Assessing effects of M1 mAChR PAM VU0453595, BQCA, and donepezil on sleep/wake duration and qEEG in young rats

To examine selective versus nonselective effects of enhancing cholinergic function, VU0453595 (3.0–30 mg/kg, i.p.), BQCA (3.0–30 mg/kg, s.c.), and donepezil (1.0–10 mg/kg, i.p.) or their respective vehicle were administered 2 h after light onset (quiescent period) in young rats. EEG, EMG, and activity were monitored continuously for 24 h.

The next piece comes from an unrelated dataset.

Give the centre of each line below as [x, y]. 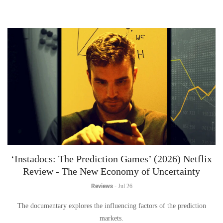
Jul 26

Assessing effects of VU0453595, donepezil, and xanomeline on sleep/wake and qEEG in young cynomolgus NHPs

As a proof-of concept study to examine translatability of EEG as a biomarker of CNS function in higher order, gyrencephalic species, VU0453595 (3.0–30 mg/kg, i.g.), donepezil (3.0–10 mg/kg, p.o.), and xanomeline (1.0–3.0 mg/kg, s.c.) were tested in five young adult cynomolgus macaques. Test compounds were administered 30 min after light onset (when arousal levels were presumably low).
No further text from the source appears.